Codebase to crawl data from major Vietnamese websites
News websites:
- Thanhnien
- vnexpress
Forums:
- VnZ
- Otofun
- Kenhsinhvien
- Hocmai
pip install -r requirements.txt
- ElasticSearch + Kibana
- MongoDB
Install Docker + Docker-Compose. Note: Edit the following line to add volume from docker.
volumes:
- ./esdata:/home/lap15363/elasticsearch/data
To start service with ElasticSearch + Kibana
docker-compose up -d
Wait about 1 minute for the network to start (default: localhost). Services will be ported as follows:
- ElasticSearch: 9200
- Kibana: 5601
Spiders will contain an implementation of how we crawl pages.
You can use SitemapSpider types to parse links from the sitemap if available. You can see an example from crawler/spiders/thanhnien.py
Other types of spiders can be referenced here
You can refer to my custom spider example to make requests, check out crawler/spiders/tv4u.py
Items will define the Schema of the items every time we crawl.
Refer to Items implemented in crawler/items.py
Exporters is where we implement how to export items.
Here we can write ways to connect database and export items and import into DB.
Middlewares are intermediaries between spiders and the site, here we can add some middleware such as:
- Random User-Agents: randomly select user-agents to send requests to the site.
- Proxy Middlewares: randomly select proxies to send to the request site.
- Retry Middleware: how to retry after failing to connect.
You can refer to the following libs to use instead of middlewares:
Defining pipelines: the flow of processing items after crawling, what to do next.

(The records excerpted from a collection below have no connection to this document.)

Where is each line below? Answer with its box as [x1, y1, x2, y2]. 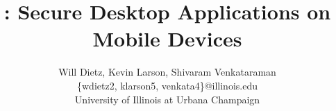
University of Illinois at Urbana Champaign [74, 92, 260, 106]
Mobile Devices [92, 24, 242, 53]
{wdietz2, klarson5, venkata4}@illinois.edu [76, 78, 258, 92]
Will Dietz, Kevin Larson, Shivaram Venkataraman [58, 65, 276, 79]
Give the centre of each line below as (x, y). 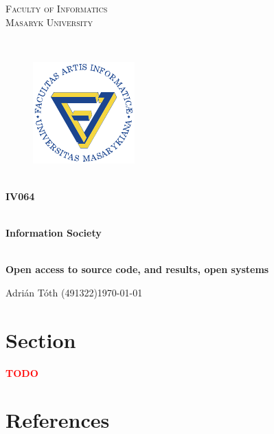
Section (41, 339)
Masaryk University (49, 22)
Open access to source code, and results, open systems (137, 269)
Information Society (54, 233)
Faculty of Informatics (57, 8)
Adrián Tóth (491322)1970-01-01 (74, 292)
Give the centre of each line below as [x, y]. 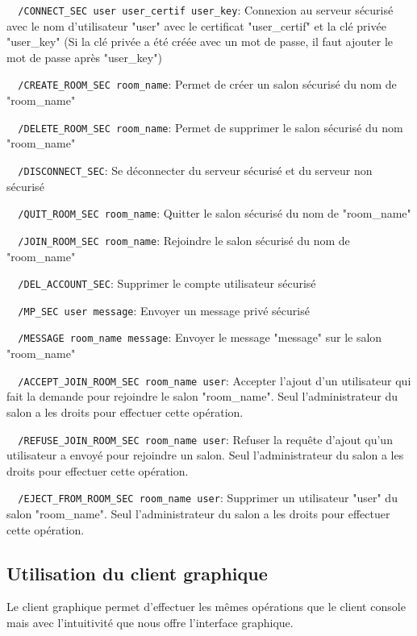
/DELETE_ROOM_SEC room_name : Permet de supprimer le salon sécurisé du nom [211, 127]
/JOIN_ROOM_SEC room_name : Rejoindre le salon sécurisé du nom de [184, 240]
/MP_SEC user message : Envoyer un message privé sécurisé [164, 310]
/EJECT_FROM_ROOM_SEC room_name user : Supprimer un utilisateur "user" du [208, 498]
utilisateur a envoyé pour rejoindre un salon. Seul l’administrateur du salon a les [205, 455]
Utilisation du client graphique [137, 573]
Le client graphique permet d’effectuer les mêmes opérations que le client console [206, 607]
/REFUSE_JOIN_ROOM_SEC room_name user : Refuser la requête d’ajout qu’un [205, 439]
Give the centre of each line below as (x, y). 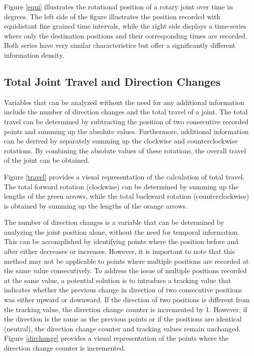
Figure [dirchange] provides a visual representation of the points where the (116, 338)
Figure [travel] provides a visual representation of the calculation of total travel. (124, 176)
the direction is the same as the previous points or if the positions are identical (123, 319)
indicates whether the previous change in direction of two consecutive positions (123, 290)
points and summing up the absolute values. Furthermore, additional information (126, 131)
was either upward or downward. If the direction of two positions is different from (127, 300)
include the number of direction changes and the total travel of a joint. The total (126, 112)
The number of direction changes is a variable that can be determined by (114, 222)
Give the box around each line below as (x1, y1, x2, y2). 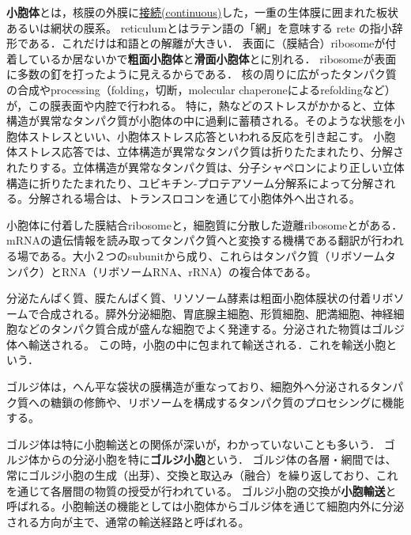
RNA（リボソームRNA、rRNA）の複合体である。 (61, 263, 317, 279)
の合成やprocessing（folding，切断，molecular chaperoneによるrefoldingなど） (6, 81, 396, 97)
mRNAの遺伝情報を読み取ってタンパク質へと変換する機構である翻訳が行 (6, 232, 383, 249)
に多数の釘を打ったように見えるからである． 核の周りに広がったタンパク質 (6, 66, 397, 82)
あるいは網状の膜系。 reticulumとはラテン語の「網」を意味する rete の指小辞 (6, 19, 403, 36)
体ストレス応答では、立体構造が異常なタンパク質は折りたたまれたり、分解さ (6, 143, 405, 160)
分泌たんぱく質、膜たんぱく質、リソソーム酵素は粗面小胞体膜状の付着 (6, 290, 371, 306)
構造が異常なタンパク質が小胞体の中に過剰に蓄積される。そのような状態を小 (6, 112, 405, 129)
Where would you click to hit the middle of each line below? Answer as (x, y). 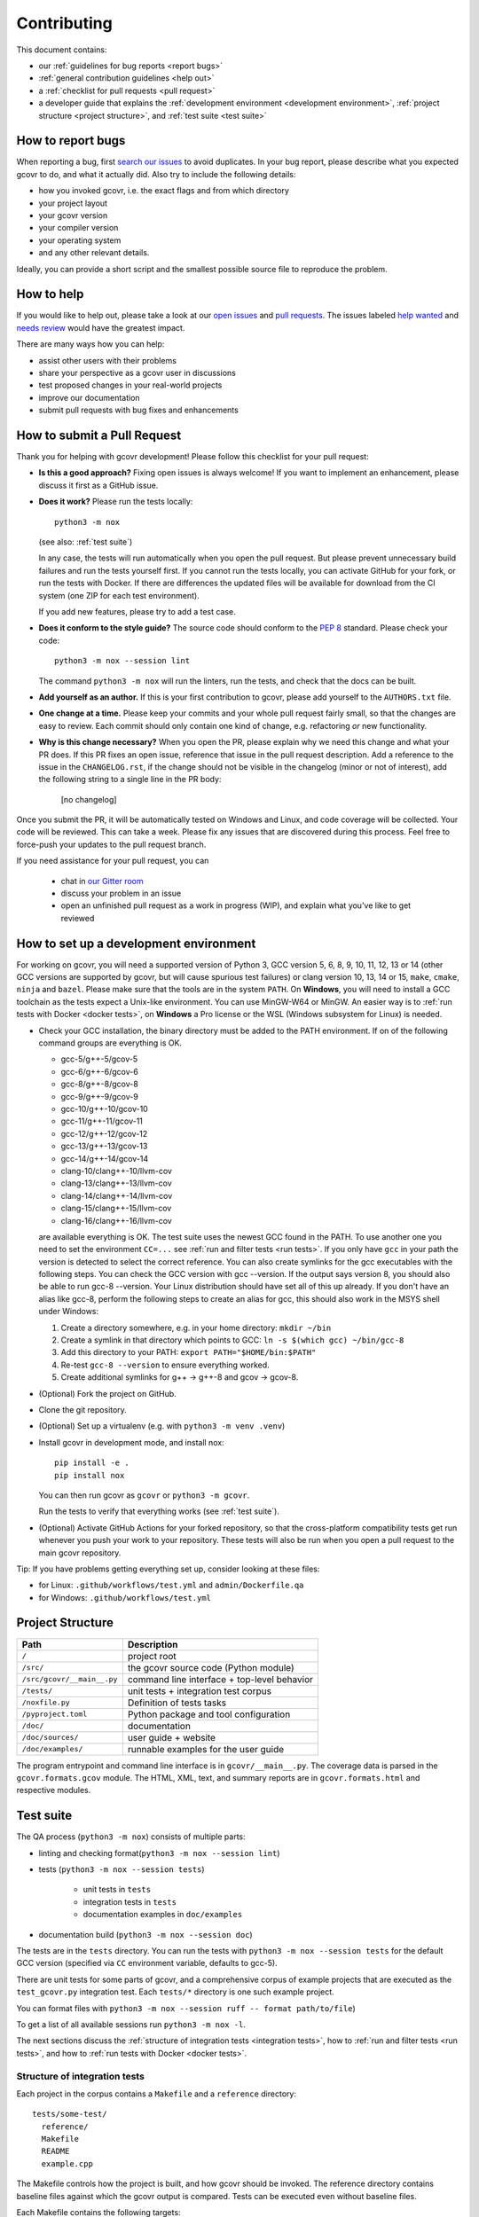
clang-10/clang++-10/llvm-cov (117, 1171)
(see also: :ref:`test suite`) (86, 542)
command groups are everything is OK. (110, 1043)
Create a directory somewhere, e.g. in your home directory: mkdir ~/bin (196, 1328)
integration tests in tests (130, 1901)
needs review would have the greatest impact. (101, 327)
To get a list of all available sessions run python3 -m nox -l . (131, 2024)
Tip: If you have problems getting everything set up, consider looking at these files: (168, 1569)

Here we may combine Exporters and Items to create Pipelines.
Refer to ESPipeline in crawler/pipelines.py
In the Settings.py file will be where we configure all the above components.

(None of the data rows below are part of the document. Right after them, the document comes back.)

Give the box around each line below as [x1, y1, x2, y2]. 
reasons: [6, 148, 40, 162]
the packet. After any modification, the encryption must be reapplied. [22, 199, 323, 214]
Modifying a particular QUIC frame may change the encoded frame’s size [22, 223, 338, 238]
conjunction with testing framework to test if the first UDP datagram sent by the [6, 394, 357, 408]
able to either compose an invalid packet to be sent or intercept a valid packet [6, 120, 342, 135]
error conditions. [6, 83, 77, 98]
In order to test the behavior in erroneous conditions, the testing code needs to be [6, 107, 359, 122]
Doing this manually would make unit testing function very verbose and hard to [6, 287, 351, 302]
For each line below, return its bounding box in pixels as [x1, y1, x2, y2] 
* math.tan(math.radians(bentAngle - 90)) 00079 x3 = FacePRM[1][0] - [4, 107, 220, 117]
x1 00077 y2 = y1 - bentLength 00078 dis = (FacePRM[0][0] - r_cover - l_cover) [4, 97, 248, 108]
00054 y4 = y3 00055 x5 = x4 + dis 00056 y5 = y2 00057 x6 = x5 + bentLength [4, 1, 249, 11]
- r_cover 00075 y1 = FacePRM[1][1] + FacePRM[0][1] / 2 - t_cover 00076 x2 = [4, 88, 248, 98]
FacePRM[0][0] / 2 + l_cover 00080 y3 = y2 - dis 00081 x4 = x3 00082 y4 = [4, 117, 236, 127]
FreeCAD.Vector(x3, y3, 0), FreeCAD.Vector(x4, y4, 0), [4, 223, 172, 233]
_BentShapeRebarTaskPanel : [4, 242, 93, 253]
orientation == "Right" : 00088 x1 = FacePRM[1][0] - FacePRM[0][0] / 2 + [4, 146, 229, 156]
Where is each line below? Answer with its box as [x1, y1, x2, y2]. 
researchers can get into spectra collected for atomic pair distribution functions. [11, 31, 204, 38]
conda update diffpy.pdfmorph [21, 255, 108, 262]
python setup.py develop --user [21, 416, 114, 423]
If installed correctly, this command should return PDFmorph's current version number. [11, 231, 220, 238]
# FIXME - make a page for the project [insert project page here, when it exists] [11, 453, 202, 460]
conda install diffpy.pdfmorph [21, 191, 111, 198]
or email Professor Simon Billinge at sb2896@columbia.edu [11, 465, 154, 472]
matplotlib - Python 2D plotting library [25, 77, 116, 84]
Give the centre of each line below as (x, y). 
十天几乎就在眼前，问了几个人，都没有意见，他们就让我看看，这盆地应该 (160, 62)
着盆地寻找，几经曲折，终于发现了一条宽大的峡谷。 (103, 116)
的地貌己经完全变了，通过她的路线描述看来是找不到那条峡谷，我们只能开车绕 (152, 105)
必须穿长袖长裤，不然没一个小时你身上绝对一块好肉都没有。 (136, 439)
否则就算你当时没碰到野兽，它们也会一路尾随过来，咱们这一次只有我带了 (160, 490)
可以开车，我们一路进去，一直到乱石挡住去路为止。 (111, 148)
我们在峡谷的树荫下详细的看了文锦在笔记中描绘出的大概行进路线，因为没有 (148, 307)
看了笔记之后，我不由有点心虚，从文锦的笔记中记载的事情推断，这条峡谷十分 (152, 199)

Some important configurations:
DOWNLOAD_DELAY = 0
# The download delay setting will honor only one of:
CONCURRENT_REQUESTS_PER_DOMAIN = 16
# CONCURRENT_REQUESTS_PER_IP = 16
# MAXIMUM TIME FOR A REQUEST
DOWNLOAD_TIMEOUT = 10
# Disable cookies (enabled by default)
COOKIES_ENABLED = False
# Disable Telnet Console (enabled by default)

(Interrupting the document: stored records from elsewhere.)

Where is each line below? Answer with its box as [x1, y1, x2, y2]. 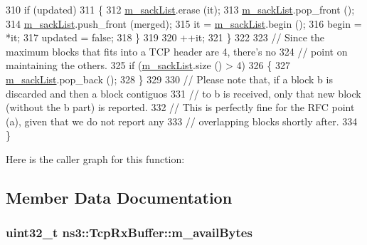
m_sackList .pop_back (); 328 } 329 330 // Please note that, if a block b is [6, 71, 333, 86]
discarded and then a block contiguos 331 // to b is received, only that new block [6, 85, 361, 100]
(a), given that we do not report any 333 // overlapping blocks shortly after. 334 [6, 113, 358, 128]
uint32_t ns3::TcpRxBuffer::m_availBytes [6, 224, 252, 241]
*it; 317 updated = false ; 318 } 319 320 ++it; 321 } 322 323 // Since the [6, 30, 325, 45]
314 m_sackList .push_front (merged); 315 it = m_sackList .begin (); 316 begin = [6, 16, 362, 31]
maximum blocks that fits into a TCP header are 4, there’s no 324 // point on [6, 43, 348, 58]
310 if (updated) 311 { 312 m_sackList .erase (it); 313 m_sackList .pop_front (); [6, 2, 355, 16]
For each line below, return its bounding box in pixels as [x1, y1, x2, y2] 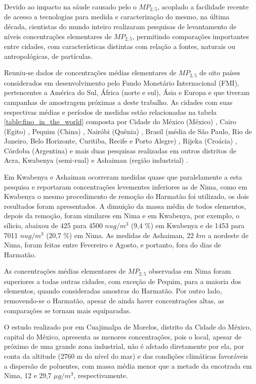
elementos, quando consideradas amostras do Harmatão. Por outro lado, [4, 286, 222, 296]
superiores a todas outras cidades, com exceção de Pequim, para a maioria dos [4, 276, 241, 286]
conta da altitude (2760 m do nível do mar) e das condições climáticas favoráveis [4, 351, 248, 361]
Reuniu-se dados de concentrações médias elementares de [4, 67, 176, 78]
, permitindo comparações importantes [132, 31, 249, 41]
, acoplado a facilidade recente [157, 1, 249, 11]
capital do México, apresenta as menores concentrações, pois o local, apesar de [4, 331, 242, 341]
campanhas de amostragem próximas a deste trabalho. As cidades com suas [4, 96, 233, 107]
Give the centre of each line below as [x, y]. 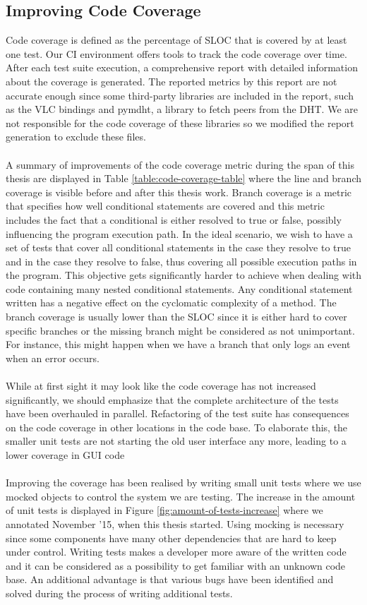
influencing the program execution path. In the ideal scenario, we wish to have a [179, 233]
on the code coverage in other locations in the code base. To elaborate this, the [177, 427]
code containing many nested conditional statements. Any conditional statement [179, 288]
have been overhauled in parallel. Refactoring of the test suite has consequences [178, 413]
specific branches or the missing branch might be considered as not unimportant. [180, 330]
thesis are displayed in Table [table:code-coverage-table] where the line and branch [183, 178]
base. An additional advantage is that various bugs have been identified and [170, 579]
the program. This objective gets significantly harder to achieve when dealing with [183, 275]
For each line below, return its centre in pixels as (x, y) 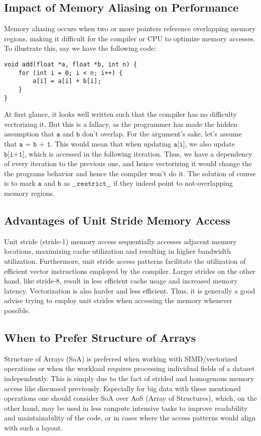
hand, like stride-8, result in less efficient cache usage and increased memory (121, 281)
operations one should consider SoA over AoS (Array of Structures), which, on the (130, 398)
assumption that (29, 134)
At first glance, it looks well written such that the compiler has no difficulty (120, 114)
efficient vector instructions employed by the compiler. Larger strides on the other (130, 271)
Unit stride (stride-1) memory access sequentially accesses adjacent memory (120, 241)
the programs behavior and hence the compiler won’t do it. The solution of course (130, 173)
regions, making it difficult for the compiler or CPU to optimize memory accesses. (130, 38)
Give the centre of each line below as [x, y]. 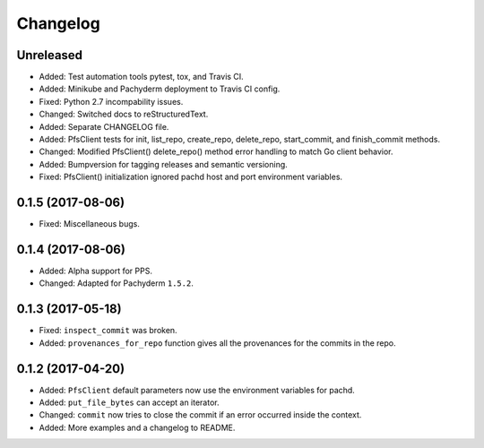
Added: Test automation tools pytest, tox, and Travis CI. [141, 77]
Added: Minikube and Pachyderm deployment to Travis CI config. [160, 89]
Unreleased [50, 55]
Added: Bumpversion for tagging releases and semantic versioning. [164, 164]
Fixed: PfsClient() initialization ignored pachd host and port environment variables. [191, 177]
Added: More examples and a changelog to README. [137, 427]
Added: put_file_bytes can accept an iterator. [129, 402]
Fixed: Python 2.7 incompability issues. [111, 101]
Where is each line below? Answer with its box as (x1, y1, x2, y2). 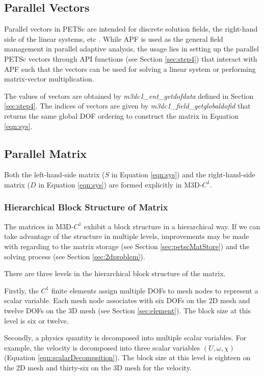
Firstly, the (4, 285, 39, 296)
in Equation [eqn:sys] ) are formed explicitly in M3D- (38, 179, 202, 190)
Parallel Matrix (4, 145, 87, 161)
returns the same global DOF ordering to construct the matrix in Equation (4, 110, 239, 121)
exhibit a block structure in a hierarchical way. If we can (84, 221, 260, 231)
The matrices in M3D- (4, 221, 74, 231)
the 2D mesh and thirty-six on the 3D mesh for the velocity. (4, 362, 192, 372)
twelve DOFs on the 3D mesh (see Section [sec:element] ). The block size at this (4, 305, 251, 315)
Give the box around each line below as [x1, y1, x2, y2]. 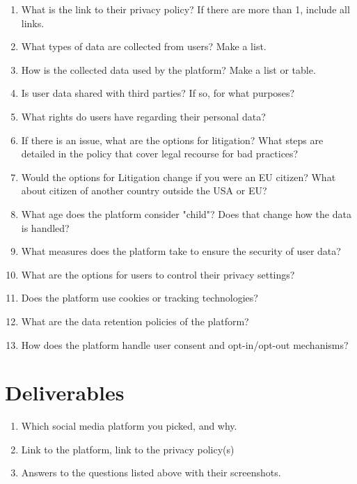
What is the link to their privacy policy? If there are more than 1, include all [21, 2, 350, 16]
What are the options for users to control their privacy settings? [21, 267, 295, 281]
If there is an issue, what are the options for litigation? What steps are [21, 132, 324, 147]
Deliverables [5, 378, 125, 407]
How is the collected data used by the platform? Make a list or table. [21, 62, 316, 77]
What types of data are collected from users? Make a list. [21, 39, 267, 54]
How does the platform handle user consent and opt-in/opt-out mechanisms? [21, 337, 349, 352]
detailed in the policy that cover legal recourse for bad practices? [21, 146, 299, 161]

TELNETCONSOLE_ENABLED = False
# Number of retry times if a request failed
RETRY_TIMES = 10
Use Middlewares: give the order of numbers for middlewares, None is to turn off the use of that middlewares.
DOWNLOADER_MIDDLEWARES = {
"crawler.middlewares.CrawlerAgentMiddleware": 100,
# 'rotating_free_proxies.middlewares.RotatingProxyMiddleware': 200,
# 'rotating_free_proxies.middlewares.BanDetectionMiddleware': 300,
# "crawler.middlewares.CrawlerProxyMiddleware": 200,
# "crawler.middlewares.CrawlerRetryMiddleware": 300,
# 'scrapy.downloadermiddlewares.retry.RetryMiddleware': None,
'scrapy.downloadermiddlewares.useragent.UserAgentMiddleware': None,
}
Pipelines:
ITEM_PIPELINES = {
"crawler.pipelines.CrawlerPipeline": 100,
"crawler.pipelines.ESPipeline": 200,
}
Logging:
LOG_LEVEL = 'INFO' # DEBUG for debug mode, ERROR for only display errors
LOG_FORMAT = '%(levelname)s: %(message)s'
LOG_FILE = 'crawl.log' # Logging filename
ElasticSearch Config (sử dụng trong ESExporters):
ELASTIC_HOSTS = [
{'host': 'localhost', 'port': 9200, "scheme": "http"},
]
To start crawling, we use:
cd crawler/crawler
scrapy crawl <spider name> --set JOBDIR=<job name>
Ex:
scrapy crawl thanhnien --set JOBDIR=thanhnien
To pause and resume crawling, we can press Ctrl + C (only once) and restart the above command. Scrapy will automatically save a JOBDIR folder to restart URLs that have not been run.